Gerechtshof Arnhem, 22-02-2011, BP6702, 08/00556
Gerechtshof Arnhem, 22-02-2011, BP6702, 08/00556
Gegevens
- Instantie
- Gerechtshof Arnhem
- Datum uitspraak
- 22 februari 2011
- Datum publicatie
- 4 maart 2011
- ECLI
- ECLI:NL:GHARN:2011:BP6702
- Zaaknummer
- 08/00556
Inhoudsindicatie
Inkomstenbelasting.
Aanbrengen vaste trap en ingebruikneming zolder houden onvoldoende verband met ziekte van echtgenote van belanghebbende. Kosten zijn niet aftrekbaar als ziektekosten
Uitspraak
GERECHTSHOF ARNHEM
Sector belastingrecht
nummer 08/00556
uitspraakdatum: 22 februari 2011
Uitspraak van de eerste meervoudige belastingkamer
op het hoger beroep van
de inspecteur van de Belastingdienst/P (hierna: de Inspecteur)

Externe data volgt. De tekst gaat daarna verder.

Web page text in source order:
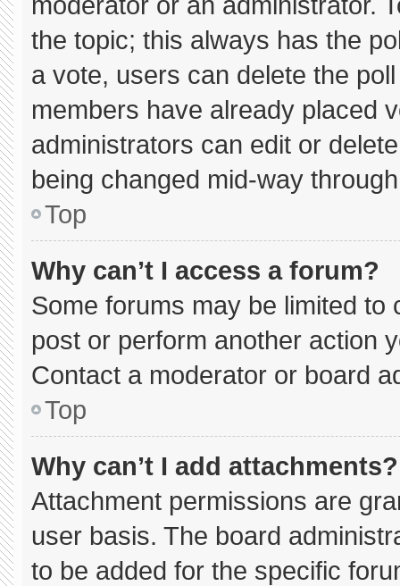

tegen de uitspraak van de rechtbank Arnhem van 10 november 2008, nummer AWB 08/1127, in het geding tussen
X te Z (hierna: belanghebbende) en de Inspecteur.
1. Ontstaan en loop van het geding
1.1 Aan belanghebbende is voor het jaar 2005 een aanslag in de inkomstenbelasting/premie volksverzekeringen opgelegd naar een belastbaar inkomen uit werk en woning van € 10.175.
1.2 Op het bezwaarschrift van belanghebbende heeft de Inspecteur bij uitspraak op bezwaar de aanslag gehandhaafd.
1.3 Belanghebbende is tegen die uitspraak in beroep gekomen bij de rechtbank Arnhem (hierna: de Rechtbank). De Rechtbank heeft het beroep bij uitspraak van 10 november 2008 gegrond verklaard, de uitspraak op bezwaar vernietigd en de aanslag verminderd tot een aanslag berekend naar een belastbaar inkomen uit werk en woning van € 1.849.
1.4 De Inspecteur heeft tegen de uitspraak van de Rechtbank hoger beroep ingesteld. Belanghebbende heeft een verweerschrift ingediend.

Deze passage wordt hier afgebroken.